Oklahoma Supreme Court justices seemed skeptical of the state’s Sherrill argument. In addition to Rowe’s question about the U.S. Supreme Court getting the final say on any decision based on Sherrill, Justice Dana Kuehn also asked about the uniqueness of the facts in that case.
“With Sherrill and the equitable decision, obviously the Sherrill case was a very interesting position,” Kuehn said. “A tribe that had their lands taken, then they were back, then they were sold, then they were buying them back. I mean that is an interesting one-time case, would you agree?”
Shanmugam replied that “the facts of the case were unusual” before continuing.
“I don’t think that the equitable principles the court announced in Sherill were limited to that context,” he said.
‘Broader consequences beyond the tax context’
Eight justices attended the hearing on Wednesday, with Justice James Edmondson absent.
In a press conference held after the hearing, Principal Chief David Hill of the Muscogee Nation read a brief statement before Kanji and Muscogee Nation Attorney General Geri Wisner answered questions.
“Laws related to taxation of income earned by tribal citizens who both reside and earn that income on a reservation have been settled for decades, but the State of Oklahoma has chosen to ignore those laws,” Hill said. “It should concern every resident of Oklahoma that the state feels like it can pick and choose when to follow the law. Today, it’s Alicia Stroble, tomorrow it will be someone else if the state is not held accountable. The state is not above the law, and it is our hope that this case will ensure the Oklahoma Tax Commission recognizes that.”
Asked what he would tell Oklahoma Gov. Kevin Stitt about the case, Kanji was succinct.
“I would love to have a conversation with the governor, and I’d say that it is time for Oklahoma to return to cooperation between the state and the nation,” Kanji said.
One day prior, Stitt called another special session for the Oklahoma Legislature to consider reducing the state’s personal income tax rate by 0.25 percent, a topic raised briefly during Wednesday’s hearing. In October, Stitt called a separate special session for a broader array of potential tax changes, including a “trigger” to eliminate Oklahoma’s income tax entirely if the state Supreme Court ruled in favor of Stroble.
Justices were told that ruling in favor of Stroble would have an annual fiscal impact of eliminating about $72 million in state income tax revenue currently paid by tribal citizens living and working within their reservations.
Still, whatever the Oklahoma Supreme Court rules could be challenged by either party before the U.S. Supreme Court.

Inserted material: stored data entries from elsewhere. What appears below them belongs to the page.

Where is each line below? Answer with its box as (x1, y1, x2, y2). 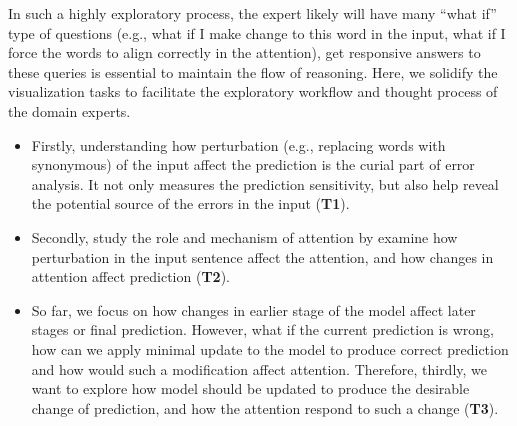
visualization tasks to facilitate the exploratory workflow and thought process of (8, 81, 498, 102)
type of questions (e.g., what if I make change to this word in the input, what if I (8, 22, 506, 43)
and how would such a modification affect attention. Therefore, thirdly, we (31, 358, 488, 379)
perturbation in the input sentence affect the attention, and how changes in (31, 246, 494, 267)
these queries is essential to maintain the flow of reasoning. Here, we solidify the (8, 61, 498, 82)
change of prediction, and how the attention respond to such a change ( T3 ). (31, 397, 499, 418)
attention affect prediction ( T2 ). (31, 266, 230, 287)
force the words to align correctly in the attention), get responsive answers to (8, 42, 481, 63)
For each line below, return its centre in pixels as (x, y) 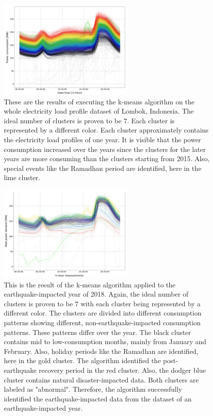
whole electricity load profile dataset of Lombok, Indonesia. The (99, 111)
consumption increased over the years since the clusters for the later (105, 149)
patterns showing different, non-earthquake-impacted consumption (102, 323)
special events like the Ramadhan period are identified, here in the (103, 168)
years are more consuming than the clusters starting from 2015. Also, (107, 158)
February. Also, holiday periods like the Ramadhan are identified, (101, 351)
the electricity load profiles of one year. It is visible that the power (103, 140)
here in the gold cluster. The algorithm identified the (82, 360)
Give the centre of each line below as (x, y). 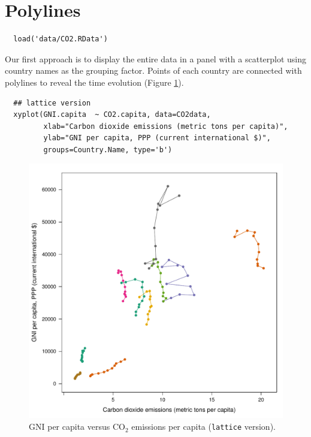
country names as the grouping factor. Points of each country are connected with (153, 70)
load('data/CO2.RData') (61, 39)
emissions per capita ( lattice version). (203, 427)
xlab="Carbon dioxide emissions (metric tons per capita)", (166, 126)
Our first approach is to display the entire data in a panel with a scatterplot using (156, 58)
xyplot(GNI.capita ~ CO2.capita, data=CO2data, (112, 115)
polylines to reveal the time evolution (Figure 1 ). (94, 82)
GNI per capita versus (70, 427)
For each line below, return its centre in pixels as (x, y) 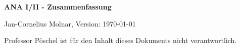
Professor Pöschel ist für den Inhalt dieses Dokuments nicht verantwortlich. (121, 40)
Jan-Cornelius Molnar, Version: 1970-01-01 (70, 23)
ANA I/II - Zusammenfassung (58, 6)
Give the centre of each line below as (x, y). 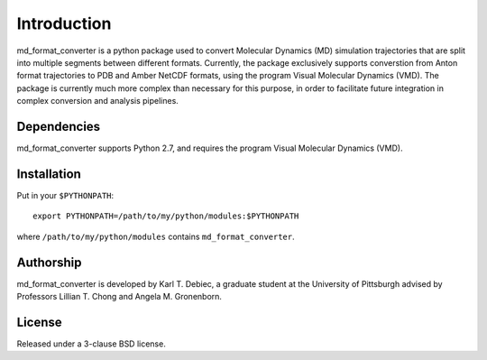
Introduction (64, 23)
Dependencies (59, 126)
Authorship (49, 262)
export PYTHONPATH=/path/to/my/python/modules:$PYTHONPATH (166, 216)
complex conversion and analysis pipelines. (98, 101)
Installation (49, 174)
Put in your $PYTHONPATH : (65, 195)
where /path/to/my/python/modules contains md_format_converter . (156, 236)
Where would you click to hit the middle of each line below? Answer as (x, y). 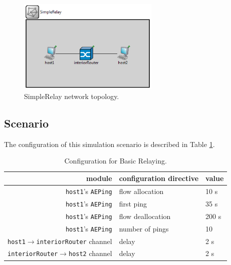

“As Vice Chief Justice Rowe was asking, I think that there is a very good chance that the federal law issues that are presented in this case are ultimately going to have to be resolved by the United States Supreme Court, both the question of the extent to which federal law preempts state law, and the question of the application of Sherrill,” Shanmugam said. “Both of those issues have broader consequences beyond the tax context for the other contexts that we’ve been discussing today, such as the contexts of licensing and zoning and the like.
“Those chips are going to fall where they may in Washington at some point down the road.”